■ Task to complete ■
What is needed is an exact copy of the entries, with the pictures excluded.

Dataset entries
____
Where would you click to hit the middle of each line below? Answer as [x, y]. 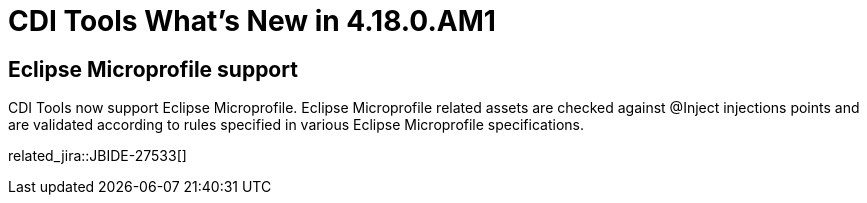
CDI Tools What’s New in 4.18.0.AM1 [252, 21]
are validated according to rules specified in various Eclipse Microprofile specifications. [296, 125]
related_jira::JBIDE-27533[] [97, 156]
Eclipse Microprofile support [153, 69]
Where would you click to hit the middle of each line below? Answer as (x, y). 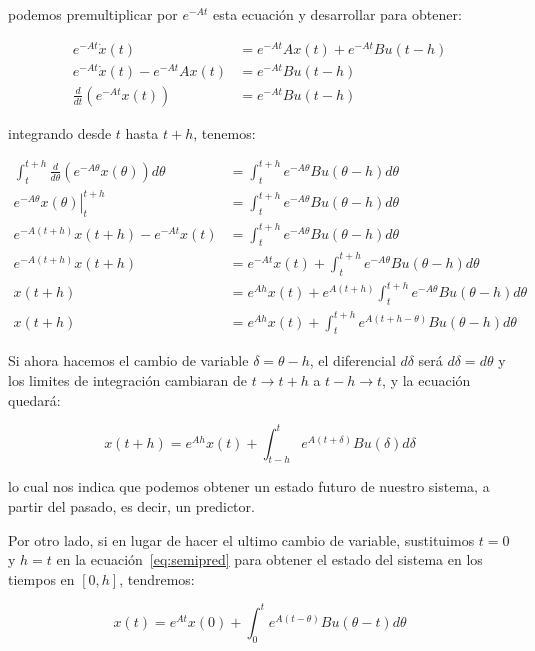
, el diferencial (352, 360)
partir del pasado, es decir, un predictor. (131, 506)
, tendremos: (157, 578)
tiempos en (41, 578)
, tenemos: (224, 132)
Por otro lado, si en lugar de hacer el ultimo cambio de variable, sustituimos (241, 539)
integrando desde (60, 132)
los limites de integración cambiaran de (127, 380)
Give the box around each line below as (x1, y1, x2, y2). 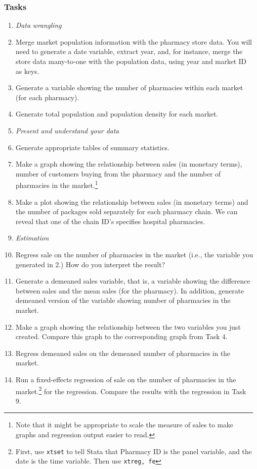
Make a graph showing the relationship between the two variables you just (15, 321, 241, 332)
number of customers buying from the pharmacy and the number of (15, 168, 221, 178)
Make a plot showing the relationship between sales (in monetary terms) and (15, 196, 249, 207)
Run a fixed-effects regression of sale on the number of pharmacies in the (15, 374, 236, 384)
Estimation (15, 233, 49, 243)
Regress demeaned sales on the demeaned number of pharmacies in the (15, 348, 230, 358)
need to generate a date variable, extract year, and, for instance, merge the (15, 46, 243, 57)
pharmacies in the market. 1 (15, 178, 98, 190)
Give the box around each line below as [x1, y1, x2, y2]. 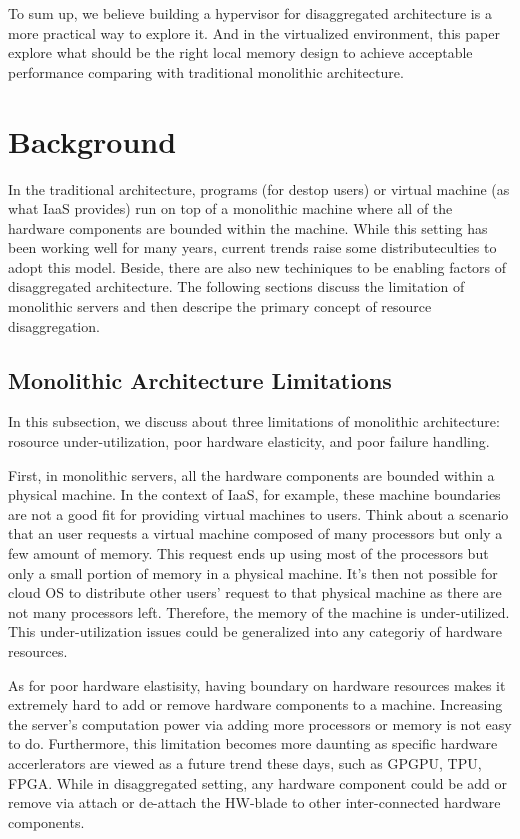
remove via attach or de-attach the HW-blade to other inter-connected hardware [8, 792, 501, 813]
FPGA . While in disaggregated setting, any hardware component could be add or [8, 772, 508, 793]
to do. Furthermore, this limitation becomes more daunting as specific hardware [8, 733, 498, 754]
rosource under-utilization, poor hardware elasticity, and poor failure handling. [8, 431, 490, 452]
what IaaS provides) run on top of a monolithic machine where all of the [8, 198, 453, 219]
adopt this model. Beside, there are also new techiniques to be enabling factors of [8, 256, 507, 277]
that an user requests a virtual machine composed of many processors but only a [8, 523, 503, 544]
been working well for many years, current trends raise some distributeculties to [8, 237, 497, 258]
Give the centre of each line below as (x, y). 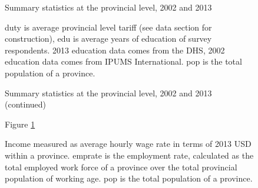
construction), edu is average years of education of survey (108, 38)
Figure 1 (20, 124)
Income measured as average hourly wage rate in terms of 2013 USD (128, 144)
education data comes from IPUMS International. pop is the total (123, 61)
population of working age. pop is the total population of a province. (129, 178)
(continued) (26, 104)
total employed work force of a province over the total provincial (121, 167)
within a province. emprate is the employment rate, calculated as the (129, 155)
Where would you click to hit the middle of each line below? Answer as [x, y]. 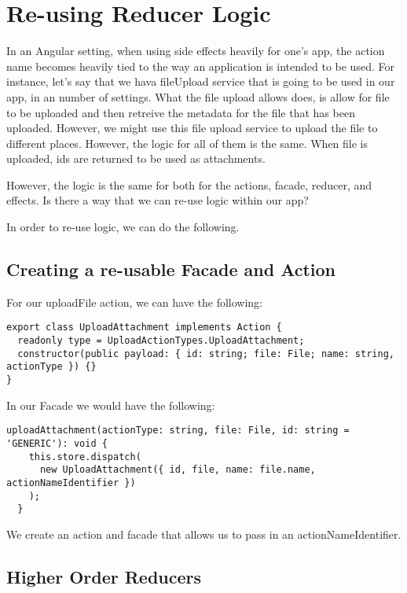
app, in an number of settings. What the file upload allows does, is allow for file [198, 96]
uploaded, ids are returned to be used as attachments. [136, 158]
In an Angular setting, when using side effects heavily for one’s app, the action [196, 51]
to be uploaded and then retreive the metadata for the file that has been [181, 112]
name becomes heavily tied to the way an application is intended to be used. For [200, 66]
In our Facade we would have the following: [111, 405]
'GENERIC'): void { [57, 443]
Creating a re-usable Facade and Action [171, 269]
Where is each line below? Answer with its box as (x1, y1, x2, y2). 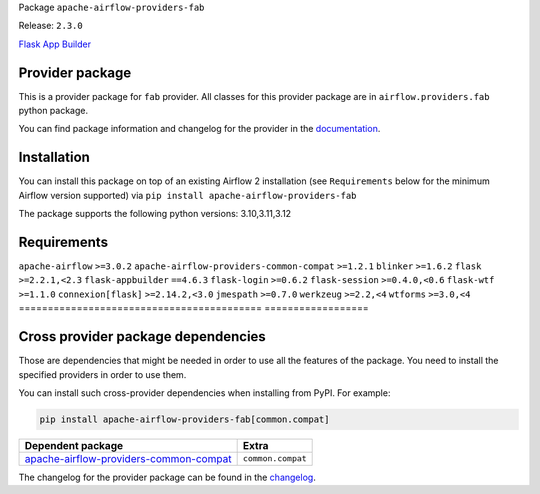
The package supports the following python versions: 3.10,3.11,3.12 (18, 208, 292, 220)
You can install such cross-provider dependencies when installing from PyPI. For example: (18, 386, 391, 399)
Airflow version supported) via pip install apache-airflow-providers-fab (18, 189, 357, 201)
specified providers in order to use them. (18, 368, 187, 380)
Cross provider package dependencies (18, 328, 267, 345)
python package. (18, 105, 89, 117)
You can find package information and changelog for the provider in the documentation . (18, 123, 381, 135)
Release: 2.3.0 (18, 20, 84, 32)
____
■ Result of this task ■
Where would you click to hit the middle of each line below? Answer as [x, y]. 
CDI Tools What’s New in 4.18.0.AM1 [252, 21]
are validated according to rules specified in various Eclipse Microprofile specifications. [296, 125]
related_jira::JBIDE-27533[] [97, 156]
Eclipse Microprofile support [153, 69]
Where would you click to hit the middle of each line below? Answer as (x, y). 
, el diferencial (352, 360)
partir del pasado, es decir, un predictor. (131, 506)
, tendremos: (157, 578)
tiempos en (41, 578)
, tenemos: (224, 132)
Por otro lado, si en lugar de hacer el ultimo cambio de variable, sustituimos (241, 539)
integrando desde (60, 132)
los limites de integración cambiaran de (127, 380)
Give the box around each line below as (x1, y1, x2, y2). 
Make a graph showing the relationship between the two variables you just (15, 321, 241, 332)
number of customers buying from the pharmacy and the number of (15, 168, 221, 178)
Make a plot showing the relationship between sales (in monetary terms) and (15, 196, 249, 207)
Run a fixed-effects regression of sale on the number of pharmacies in the (15, 374, 236, 384)
Estimation (15, 233, 49, 243)
Regress demeaned sales on the demeaned number of pharmacies in the (15, 348, 230, 358)
need to generate a date variable, extract year, and, for instance, merge the (15, 46, 243, 57)
pharmacies in the market. 1 (15, 178, 98, 190)
Give the box around each line below as [x1, y1, x2, y2]. 
remove via attach or de-attach the HW-blade to other inter-connected hardware [8, 792, 501, 813]
FPGA . While in disaggregated setting, any hardware component could be add or [8, 772, 508, 793]
to do. Furthermore, this limitation becomes more daunting as specific hardware [8, 733, 498, 754]
rosource under-utilization, poor hardware elasticity, and poor failure handling. [8, 431, 490, 452]
what IaaS provides) run on top of a monolithic machine where all of the [8, 198, 453, 219]
adopt this model. Beside, there are also new techiniques to be enabling factors of [8, 256, 507, 277]
that an user requests a virtual machine composed of many processors but only a [8, 523, 503, 544]
been working well for many years, current trends raise some distributeculties to [8, 237, 497, 258]
Give the centre of each line below as (x, y). 
construction), edu is average years of education of survey (108, 38)
Figure 1 (20, 124)
Income measured as average hourly wage rate in terms of 2013 USD (128, 144)
education data comes from IPUMS International. pop is the total (123, 61)
population of working age. pop is the total population of a province. (129, 178)
(continued) (26, 104)
total employed work force of a province over the total provincial (121, 167)
within a province. emprate is the employment rate, calculated as the (129, 155)
Where would you click to hit the middle of each line below? Answer as [x, y]. 
app, in an number of settings. What the file upload allows does, is allow for file [198, 96]
uploaded, ids are returned to be used as attachments. [136, 158]
In an Angular setting, when using side effects heavily for one’s app, the action [196, 51]
to be uploaded and then retreive the metadata for the file that has been [181, 112]
name becomes heavily tied to the way an application is intended to be used. For [200, 66]
In our Facade we would have the following: [111, 405]
'GENERIC'): void { [57, 443]
Creating a re-usable Facade and Action [171, 269]
Where is each line below? Answer with its box as (x1, y1, x2, y2). 
The package supports the following python versions: 3.10,3.11,3.12 (18, 208, 292, 220)
You can install such cross-provider dependencies when installing from PyPI. For example: (18, 386, 391, 399)
Airflow version supported) via pip install apache-airflow-providers-fab (18, 189, 357, 201)
specified providers in order to use them. (18, 368, 187, 380)
Cross provider package dependencies (18, 328, 267, 345)
python package. (18, 105, 89, 117)
You can find package information and changelog for the provider in the documentation . (18, 123, 381, 135)
Release: 2.3.0 (18, 20, 84, 32)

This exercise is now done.